Hrycyk was crouched on Margaret’s left. He leaned in very close. ‘You get a buzz out of it, or something?’ he asked.
She frowned. ‘What are you talking about?’
He lowered his voice. ‘Sleeping with Chinamen.’
If there had been space she would have swung a clenched fist into his face. Her anger boiled inside of her, and she turned to hiss in his face, ‘Yeah, and I’d sleep with every last one of them before I ever slept with you.’
She heard the radio crackle from the front of the van and a voice screamed, ‘Go, go, go!’ They heard a screech of tyres out on the boulevard, and their engines which had been ticking over on low rev suddenly fired up and they lurched forwards, the underside of their vehicle scraping on the road as they bumped down off the sidewalk and slewed across the boulevard into the parking lot. The back doors flew open, and they were spilling out into the fading light, running left and right, securing the exits.

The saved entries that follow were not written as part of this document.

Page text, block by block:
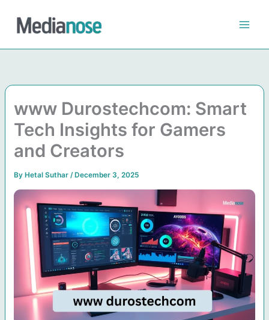
content
www Durostechcom: Smart
Tech Insights for Gamers
and Creators
By Hetal Suthar/ December 3, 2025
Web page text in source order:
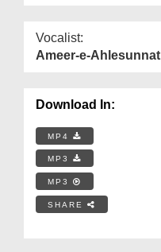
Vocalist:
Ameer-e-Ahlesunnat
Download In:
MP4
MP3
MP3
SHARE
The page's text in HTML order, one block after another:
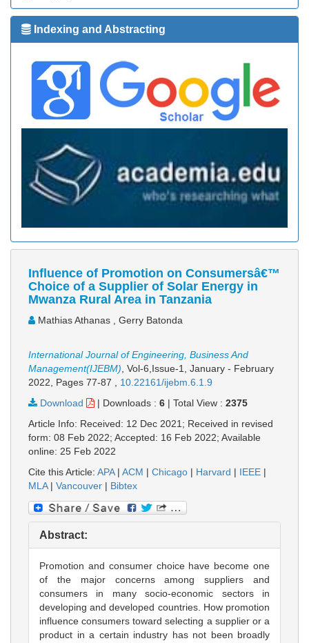
Indexing and Abstracting
Influence of Promotion on Consumersâ€™
Choice of a Supplier of Solar Energy in
Mwanza Rural Area in Tanzania
Mathias Athanas , Gerry Batonda
International Journal of Engineering, Business And
Management(IJEBM), Vol-6,Issue-1, January - February
2022, Pages 77-87 , 10.22161/ijebm.6.1.9
Download
| Downloads : 6 | Total View : 2375
Article Info: Received: 12 Dec 2021; Received in revised
form: 08 Feb 2022; Accepted: 16 Feb 2022; Available
online: 25 Feb 2022
Cite this Article: APA| ACM | Chicago | Harvard | IEEE |
MLA| Vancouver | Bibtex
Abstract:
Promotion and consumer choice have become one
of the major concerns among suppliers and
consumers in many socio-economic sectors in
developing and developed countries. How promotion
influence consumers toward selecting a supplier or a
product in a certain industry has not been broadly
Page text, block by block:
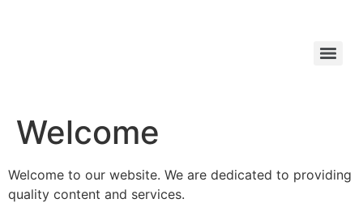
Welcome
Welcome to our website. We are dedicated to providing
quality content and services.
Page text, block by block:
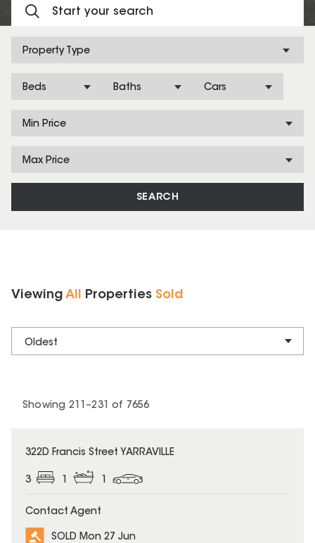
Property Type
Beds Baths Cars
Min Price
Max Price
SEARCH
Viewing All Properties Sold
Oldest
Showing 211 –231 of 7656
SOLD
322D Francis Street YARRAVILLE
3 1 1
Contact Agent
SOLD Mon 27 Jun
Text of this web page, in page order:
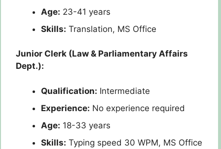
Age: 23-41 years
Skills: Translation, MS Office
Junior Clerk (Law & Parliamentary Affairs
Dept.):
Qualification: Intermediate
Experience: No experience required
Age: 18-33 years
Skills: Typing speed 30 WPM, MS Office

Margaret was last out, just behind Li. They were the only members of the group not carrying a weapon. They followed the main body of agents along the cracked and uneven paving stones that marked the front of the building. Margaret glanced up at rusted wrought-iron balconies on windows with neglected-looking ornamental shutters. In a tree opposite the arched entrance to the main courtyard, a red squirrel sat frozen in terror as these bizarre-looking creatures in white rushed past.
In the courtyard, a metal staircase ran up to a mesh walkway running left and right into open corridors leading to the upper apartments. At the far end, a man carrying a bucket emerged from a cellar door. For just a moment he was like a rabbit caught in the headlamps of a car. Then he dropped his bucket and a foul cocktail of urine and human excrement spilled across the cobbles. He turned and ran, jumping up to try to catch a handhold on the top of the back wall. Two agents caught his legs and pulled him on to the ground, turning him face down in the shit and handcuffing him almost before he could scream. Several other agents clattered up the metal stairs to secure the corridors. The rest funneled through the door from which the man with the bucket had emerged.

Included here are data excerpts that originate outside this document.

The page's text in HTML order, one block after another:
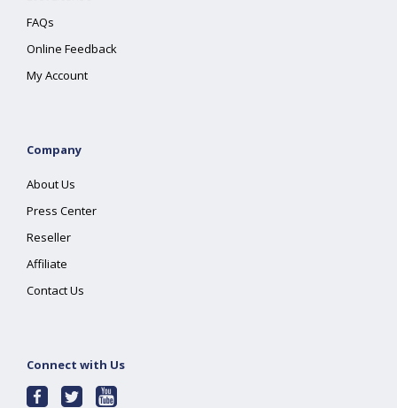
FAQs
Online Feedback
My Account
Company
About Us
Press Center
Reseller
Affiliate
Contact Us
Connect with Us
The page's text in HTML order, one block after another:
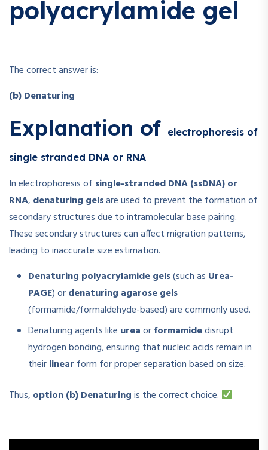
polyacrylamide gel
The correct answer is:
(b) Denaturing
Explanation of electrophoresis of
single stranded DNA or RNA
In electrophoresis of single-stranded DNA (ssDNA) or
RNA, denaturing gelsare used to prevent the formation of
secondary structures due to intramolecular base pairing.
These secondary structures can affect migration patterns,
leading to inaccurate size estimation.
Denaturing polyacrylamide gels(such as Urea-
PAGE) ordenaturing agarose gels
(formamide/formaldehyde-based) are commonly used.
Denaturing agents like ureaorformamidedisrupt
hydrogen bonding, ensuring that nucleic acids remain in
theirlinear form for proper separation based on size.
Thus, option (b) Denaturingis the correct choice.
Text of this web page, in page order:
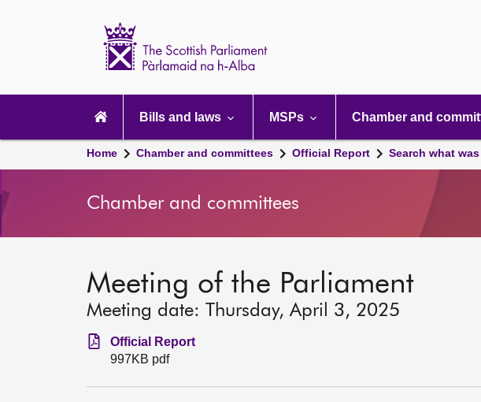
navigation
Bills and laws MSPs Chamber and
Home Chamber and committees Official Report Search what
Chamber and committees
Meeting of the Parliament
Meeting date: Thursday, April 3, 2025
Official Report
997KB pdf
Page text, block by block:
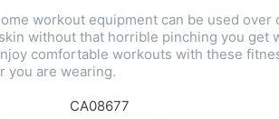
workout equipment can be used over
without that horrible pinching you get
comfortable workouts with these
you are wearing.
CA08677
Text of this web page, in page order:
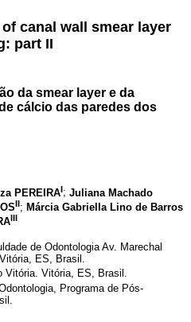
canal wall smear layer
part II
da smear layer e da
cálcio das paredes dos
PEREIRAI; Juliana Machado
II; Márcia Gabriella Lino de Barros
III
de Odontologia Av. Marechal
ES, Brasil.
Vitória. Vitória, ES, Brasil.
Programa de Pós-
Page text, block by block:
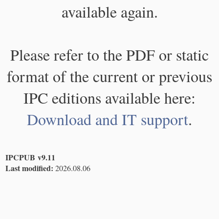
available again.
Please refer to the PDF or static
format of the current or previous
IPC editions available here:
Download and IT support.
IPCPUB v9.11
Last modified: 2026.08.06

At the briefing, they had been given hand-drawn plans of the block, with key areas marked in red. They knew from intelligence previously received from Yu Lin that the illegals were kept in a large cellar area below the main apartments. So far the drawings had been completely accurate.

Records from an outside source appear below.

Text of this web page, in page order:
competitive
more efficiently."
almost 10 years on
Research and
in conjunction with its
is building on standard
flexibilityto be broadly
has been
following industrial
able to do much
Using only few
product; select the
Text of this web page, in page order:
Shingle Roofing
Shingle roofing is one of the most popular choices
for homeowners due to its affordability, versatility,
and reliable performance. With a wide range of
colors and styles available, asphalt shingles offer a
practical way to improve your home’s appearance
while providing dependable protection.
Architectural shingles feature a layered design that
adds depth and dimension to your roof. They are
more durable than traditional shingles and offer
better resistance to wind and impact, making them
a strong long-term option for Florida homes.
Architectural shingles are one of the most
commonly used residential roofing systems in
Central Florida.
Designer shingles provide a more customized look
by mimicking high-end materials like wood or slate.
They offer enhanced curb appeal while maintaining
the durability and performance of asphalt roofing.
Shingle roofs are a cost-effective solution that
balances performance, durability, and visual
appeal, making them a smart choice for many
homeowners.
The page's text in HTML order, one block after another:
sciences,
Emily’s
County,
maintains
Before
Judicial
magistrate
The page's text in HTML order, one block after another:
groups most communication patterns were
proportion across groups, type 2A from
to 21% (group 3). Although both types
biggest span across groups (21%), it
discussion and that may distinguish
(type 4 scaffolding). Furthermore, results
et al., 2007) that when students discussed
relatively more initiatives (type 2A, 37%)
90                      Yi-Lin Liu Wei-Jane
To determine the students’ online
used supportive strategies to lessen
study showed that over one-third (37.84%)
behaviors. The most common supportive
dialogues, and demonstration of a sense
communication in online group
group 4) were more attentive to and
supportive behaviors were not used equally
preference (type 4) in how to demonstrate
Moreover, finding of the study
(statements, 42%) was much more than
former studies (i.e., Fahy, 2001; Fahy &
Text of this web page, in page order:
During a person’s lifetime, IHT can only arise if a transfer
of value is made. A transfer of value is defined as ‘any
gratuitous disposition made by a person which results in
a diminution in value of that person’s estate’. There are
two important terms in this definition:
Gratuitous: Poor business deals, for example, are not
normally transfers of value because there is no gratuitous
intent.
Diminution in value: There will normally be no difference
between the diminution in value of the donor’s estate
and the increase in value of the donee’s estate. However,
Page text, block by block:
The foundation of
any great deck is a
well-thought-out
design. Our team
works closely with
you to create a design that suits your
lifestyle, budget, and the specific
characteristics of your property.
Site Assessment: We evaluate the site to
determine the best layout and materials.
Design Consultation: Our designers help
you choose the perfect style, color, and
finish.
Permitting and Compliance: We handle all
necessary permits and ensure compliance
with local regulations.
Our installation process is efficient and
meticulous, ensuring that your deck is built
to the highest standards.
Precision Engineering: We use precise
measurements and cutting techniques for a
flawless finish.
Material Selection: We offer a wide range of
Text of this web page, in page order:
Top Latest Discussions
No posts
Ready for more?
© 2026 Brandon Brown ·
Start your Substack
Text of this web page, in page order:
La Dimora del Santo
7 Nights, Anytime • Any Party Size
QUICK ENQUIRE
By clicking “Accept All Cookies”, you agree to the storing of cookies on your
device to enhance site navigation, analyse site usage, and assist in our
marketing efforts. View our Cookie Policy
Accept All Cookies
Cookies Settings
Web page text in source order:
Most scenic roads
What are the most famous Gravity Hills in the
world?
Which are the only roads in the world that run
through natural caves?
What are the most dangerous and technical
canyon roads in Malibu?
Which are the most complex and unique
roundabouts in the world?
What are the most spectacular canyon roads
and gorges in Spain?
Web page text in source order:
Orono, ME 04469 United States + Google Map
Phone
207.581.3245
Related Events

Nothing, however, had prepared them for what they would find in the basement. The stink of human waste, hot and fetid, rose to meet them as they ran down cold stone steps. Their HEPA filters did not protect them from the foul stench of captive humanity. It was dark, and the walls ran with condensation and dampness. As Margaret stumbled to the foot of the stairs, grabbing Li’s arm to steady herself, someone flicked a light switch, and they found themselves looking down a long, narrow room with a concrete floor, double tiers of rough, wooden bunk beds lining the walls on each side Dozens of pairs of dark, frightened eyes peered at them in the harsh yellow light. Somewhere toward the back of the room a woman screamed, and a child started crying.